Ketua Komisi III DPR Habiburokhman mengungkapkan alasan penggantian Hakim MK usulan DPR dari sebelumnya Inosentius Samsul kepada Adies Kadir. Ia mengatakan, Inosentius mendapat penugasan lain.
“Terkait Pak Inosentius Samsul, kami mendapatkan informasi yang bersangkutan akan mendapatkan penugasan lain,” ujar Habiburokhman kepada wartawan di Kompleks Parlemen Senayan, Jakarta pada Selasa (27/1).
“Kemarin teman-teman sudah saksikan sendiri, Pak Adies Kadir dipilih dan disetujui secara aklamasi oleh teman-teman dan tadi di paripurna untuk menjadi Hakim Konstitusi dari wakil DPR,” tambahnya.
Meski begitu, Habiburokhman tidak merinci lebih lanjut mengenai penugasan Inosentius itu. Inosentius dipilih Komisi III dan disahkan Paripurna sebagai Hakim MK usulan DPR pada Agustus 2025.
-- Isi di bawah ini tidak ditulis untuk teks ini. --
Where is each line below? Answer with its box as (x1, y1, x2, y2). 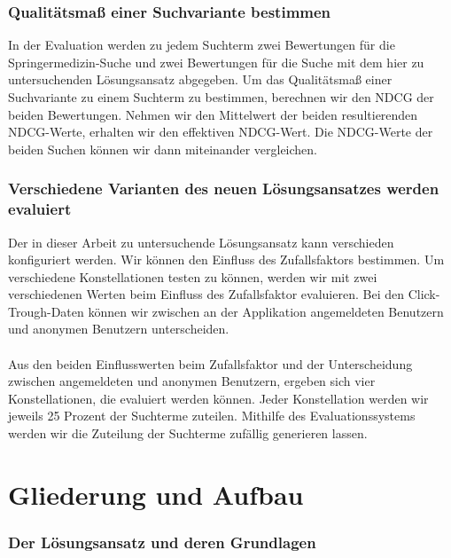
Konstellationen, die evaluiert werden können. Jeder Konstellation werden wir (8, 389, 429, 407)
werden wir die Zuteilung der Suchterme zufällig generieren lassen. (8, 424, 368, 443)
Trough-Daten (8, 302, 84, 320)
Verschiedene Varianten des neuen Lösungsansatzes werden (8, 177, 439, 200)
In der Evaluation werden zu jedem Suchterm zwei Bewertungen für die (8, 35, 395, 54)
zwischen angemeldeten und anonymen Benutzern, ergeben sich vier (8, 372, 376, 390)
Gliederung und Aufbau (8, 475, 304, 512)
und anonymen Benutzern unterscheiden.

Kini, posisinya digantikan Adies Kadir. Politikus Golkar itu sempat dinonaktifkan dari posisinya sebagai Wakil Ketua DPR usai polemik ucapannya mengenai tunjangan anggota dewan
Belakangan, pada sidang di Mahkamah Kehormatan Dewan (MKD), Adies tidak dinyatakan bersalah. Dia pun kembali aktif kembali sebagai Pimpinan DPR.
“Iya kalau dinonaktifkan karena apa? Ya salah bicara kan? Ya salah bicara masa dianggap pelanggaran? Kan enggak. Sudah ada putusan MKD juga kok,” ujar Habiburokhman.
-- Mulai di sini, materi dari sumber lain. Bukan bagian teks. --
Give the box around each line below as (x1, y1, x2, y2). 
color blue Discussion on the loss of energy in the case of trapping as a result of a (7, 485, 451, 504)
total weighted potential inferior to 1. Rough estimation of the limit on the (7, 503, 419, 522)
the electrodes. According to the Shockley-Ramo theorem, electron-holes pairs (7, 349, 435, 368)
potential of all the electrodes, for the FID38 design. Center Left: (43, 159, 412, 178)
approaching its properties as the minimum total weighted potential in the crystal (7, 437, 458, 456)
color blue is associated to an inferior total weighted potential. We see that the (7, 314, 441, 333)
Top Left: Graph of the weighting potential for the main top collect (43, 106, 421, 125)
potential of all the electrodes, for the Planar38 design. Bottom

Politisi Gerindra itu menegaskan, keputusan Adies Kadir dipilih sebagai calon Hakim MK wakil DPR yang akan menggantikan Hakim Konstitusi Arief Hidayat itu telah diambil dari keputusan bersama di Komisi III.
“Pertimbangan kawan-kawan semua, Komisi III,” tutup dia.
Habiburokhman juga mengatakan, Adies saat ini sudah mundur sebagai anggota DPR.
“Sudah (mundur), tentunya sudah. Dari DPR ya,” pungkasnya.